In a box there are 8 red balls, 7 blue balls and 6 green balls, for a total of 21 balls. One ball is picked at random. What is the probability that the chosen ball is neither red nor green, that is, that it is blue?

Introduction / Context:
This question deals with a simple color based probability scenario. The box contains balls of three different colors, and we are interested in the probability that a randomly chosen ball is neither red nor green. Since the only remaining color is blue, the problem effectively asks for the probability of drawing a blue ball from the mixture.

Given Data / Assumptions:

• Number of red balls = 8.
• Number of blue balls = 7.
• Number of green balls = 6.
• Total number of balls = 8 + 7 + 6 = 21.
• One ball is drawn at random and all balls are equally likely to be selected.

Concept / Approach:
The event of interest is that the ball is neither red nor green. Since the only other color present is blue, this is simply the event that the ball is blue. The probability is found by dividing the number of blue balls by the total number of balls in the box. There is no conditioning or replacement involved because the selection consists of a single draw.

Step-by-Step Solution:
Step 1: Compute the total number of balls: 8 red + 7 blue + 6 green = 21 balls.Step 2: Identify the number of favorable outcomes, which is the number of blue balls.

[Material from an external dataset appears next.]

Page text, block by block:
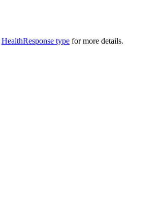
HealthResponse type for more details.

There are 7 blue balls.Step 3: The event that a ball is neither red nor green is exactly the same as the event that it is blue.Step 4: Use the formula probability = favorable outcomes / total outcomes.Step 5: Substitute values to get probability = 7 / 21.Step 6: Simplify 7 / 21 by dividing both numerator and denominator by 7 to obtain 1 / 3.
Verification / Alternative check:
We can verify this answer by also computing the probabilities of drawing red or green balls and ensuring that all probabilities sum to 1. The probability of red is 8 / 21, of blue is 7 / 21 and of green is 6 / 21. Adding them gives (8 + 7 + 6) / 21 = 21 / 21 = 1. This confirms that our probability distribution is consistent and that 1 / 3 for blue is correct.

Why Other Options Are Wrong:
3/5 would require 12 or 13 favorable outcomes out of 21, which is inconsistent with the count of 7 blue balls. 8/21 corresponds to the probability of drawing a red ball, not a blue one. 7/21 is the unsimplified form of the correct answer, but 1/3 is the reduced and standard form. 2/7 does not correspond to any natural color count in this scenario, and therefore cannot be right.

Common Pitfalls:
Students sometimes misread neither red nor green and incorrectly attempt to exclude blue instead. Another mistake is to forget to simplify the fraction, although leaving it unsimplified still represents the same probability. It is helpful to systematically list the counts of each color and then directly relate the desired event to one of those counts.

Final Answer:
The probability that the chosen ball is neither red nor green, that is, that it is blue, is 1/3.